Too Many Tomatoes .. Dig a Big Pit
In my first growing season we had a bumper crop. The weather was hot and toms grew like mad.
The only problem was that the back garden crops did well at the same time. So gardeners had a glut that they gave to all their friends. We couldn’t sell our crop at an economic price but still they ripened and needed picking.
So we got a JCB to dig a big pit and every day we dumped tons of tomatoes in a hole in the ground. It was heart wrenching. All our hard work going to waste.
I’ve heard people say we should have dried them or bottled them. But how would you cope with several tons of tomatoes every day? We were growers, not manufacturers. And the manufacturers had plenty of crops to tin, bottle, freeze, make into juice etc anyway. they didn’t want our problem.
Ethylene Ripening of Fruit
Ethylene is a naturally occurring gaseous plant hormone found in many plants. It peaks as fruit ripens. Higher levels also induces ripening and we can use this fact to speed ripening.
When fruit are slow to ripen all we need to do is ensure there is ripe fruit nearby. their higher ethylene levels will then speed up ripening of other mature fruit. The way many people suggest this is done is to use a banana. But it really isn’t needed for several reasons.
Firstly an unripe banana would have little impact on ripening as the level of ethylene would be low.
Secondly, bananas don’t produce any special amounts of ethylene. Tomatoes also produce ethylene and leaving a ripe tomato on the vine will do s much to ripen other fruit as the banana will!
Towards the end of the season, when you have a lot of green fruit, you can pick them all and keep a few ripe fruit with them in a sealed bag or area. This will speed ripening as well as adding a banana! Alternatively use the fruit in their green state to make chutneys or to cook with.
Fruit continue to produce ethylene after ripening and it can then speed over ripening! Commercially some producers have an answer to this .. mentioned below.
Commercial Ripening of Fruit
Vine ripened fruit are very popular today. Supermarkets sell pre-packed fruit as complete trusses. As any experienced tomato grower will tell you, this isn’t natural. In nature the fruit ripen over time and are never all ready at there same time.

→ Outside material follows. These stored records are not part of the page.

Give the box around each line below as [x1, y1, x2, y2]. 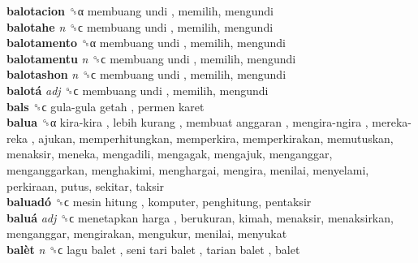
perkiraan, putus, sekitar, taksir [6, 177, 165, 194]
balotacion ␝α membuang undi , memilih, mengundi [6, 2, 274, 19]
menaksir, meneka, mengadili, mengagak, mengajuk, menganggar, [6, 145, 333, 162]
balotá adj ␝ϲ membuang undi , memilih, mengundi [6, 81, 269, 98]
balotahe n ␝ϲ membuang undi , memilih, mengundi [6, 18, 274, 35]
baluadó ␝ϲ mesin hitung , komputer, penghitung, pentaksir [6, 193, 312, 210]
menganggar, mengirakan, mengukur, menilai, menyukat [6, 225, 287, 242]
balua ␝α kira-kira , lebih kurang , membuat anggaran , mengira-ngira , [6, 114, 368, 131]
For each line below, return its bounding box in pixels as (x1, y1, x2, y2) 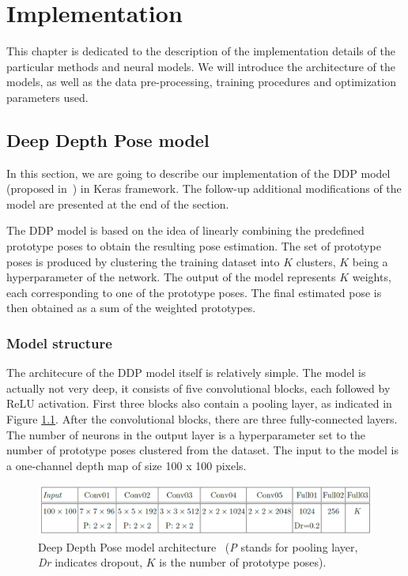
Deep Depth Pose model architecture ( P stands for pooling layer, (38, 538, 358, 555)
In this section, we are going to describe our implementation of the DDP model (6, 164, 391, 181)
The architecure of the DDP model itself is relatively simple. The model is (6, 364, 366, 381)
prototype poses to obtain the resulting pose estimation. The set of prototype (6, 238, 381, 254)
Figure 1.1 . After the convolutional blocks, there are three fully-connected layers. (6, 411, 398, 427)
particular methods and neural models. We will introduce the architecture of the (6, 58, 395, 74)
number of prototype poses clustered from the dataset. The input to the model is (6, 442, 399, 458)
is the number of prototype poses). (159, 554, 327, 570)
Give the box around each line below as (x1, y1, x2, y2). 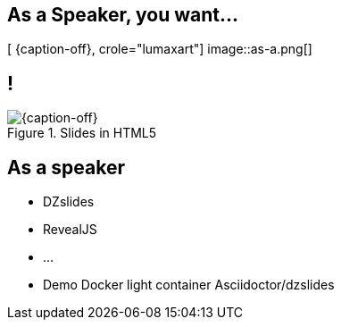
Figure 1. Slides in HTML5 (7, 125, 157, 141)
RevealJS (43, 222, 97, 238)
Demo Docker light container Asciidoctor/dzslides (43, 277, 335, 293)
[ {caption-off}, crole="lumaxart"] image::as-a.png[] (7, 41, 312, 57)
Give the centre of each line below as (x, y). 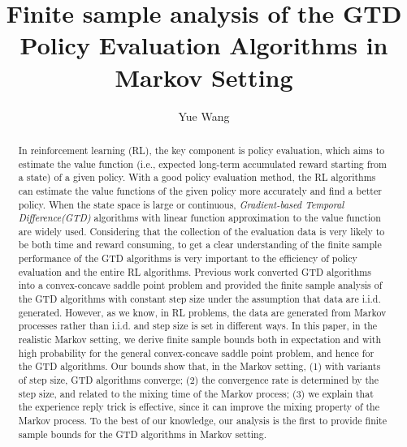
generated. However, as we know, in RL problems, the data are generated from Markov (202, 312)
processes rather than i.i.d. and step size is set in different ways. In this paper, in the (198, 326)
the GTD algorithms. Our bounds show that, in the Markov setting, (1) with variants (199, 366)
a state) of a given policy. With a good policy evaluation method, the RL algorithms (197, 177)
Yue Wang (204, 116)
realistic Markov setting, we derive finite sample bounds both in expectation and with (200, 340)
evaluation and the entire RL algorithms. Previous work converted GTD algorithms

The way most vine ripened fruit is produced is to pick a whole truss when green and then treat them with ethylene gas! It works. But it isn’t natural and isn’t the sort of unnatural chemical ripening I want on my plate!
Fortunately in the UK ripening gases aren’t available to the public. But overseas, in countries such as India, they are available over the internet.

But worse than using artificial chemical ripening in my book, is the use off chemical scrubbers to reduce the ethylene levels once packed. The pads that fruit sit on, or even the packs themselves, often contain chemicals to remove the ethylene and extend shelf life.
At this point I’d like to make it clear I have never used ethylene gas and ripening rooms to artificially ripen tomatoes. I would pick all my green tomatoes and sell them to the local Indian diaspora communities where they were used to produce wonderful chutneys.
How To Ripen Tomatoes: Water Reduction
Reducing water intake also speeds ripening to an extent. In the last week of the crop we stopped watering them. And in the last 2-3 days pulled the roots. Today I’d leave the roots but sever the stem at ground level as I want to leave the roots in the ground.